In ancient times, the sky people (birds, and all creatures that live in the sky)
would speak to us and tell us the wishes of father sky and mother earth. As
long as we were able to hear what the sky people told us, we were provided for.
Once our minds had closed to these messages that were brought to us by the sky
people, our world suddenly became boxes and rectangles. We were asked to scar
mother earth with the plows and to care for chickens. We were then told we did
not have the aptitude to care for chickens because we could not give up our
wild and free way of life, for we were the Teton Lakota.
In the late 1800’s a religion grew out of the dissolution, deprivation and
starvation, which was the reservation life. The religion was the ghost dance.

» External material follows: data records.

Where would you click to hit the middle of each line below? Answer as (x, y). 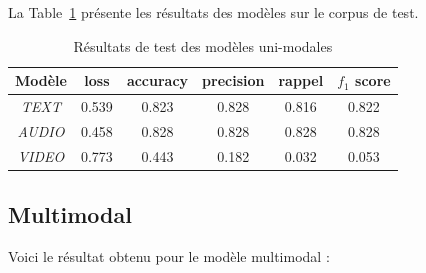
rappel (301, 80)
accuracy (157, 80)
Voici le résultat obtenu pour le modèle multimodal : (169, 256)
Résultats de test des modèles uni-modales (203, 45)
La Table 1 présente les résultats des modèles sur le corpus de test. (213, 12)
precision (233, 80)

By dancing the world would roll up and the old ways would return. The massacre
at Wounded Knee Dec. 29, 1890 was the end result of the ghost dance. On this
date, the formation of the bridge shaman began. The bridge shaman were the
selected elders who took the ceremonies and the religious rights underground
until 1978 when some of the ceremonies and rights were again granted to the
native people.
The painting “Ghost Shirt” represents a holy man, a bridge shaman, wearing his
freshly painted dance shirt. He is surrounded by the sacred red sky as he is
told he must remember all the sacred heritage of his people. He is to teach
seven children these ways prior to his passing. Seven children will teach seven
more children prior to their passing and on and on to assure the ceremonies
will survive for all time.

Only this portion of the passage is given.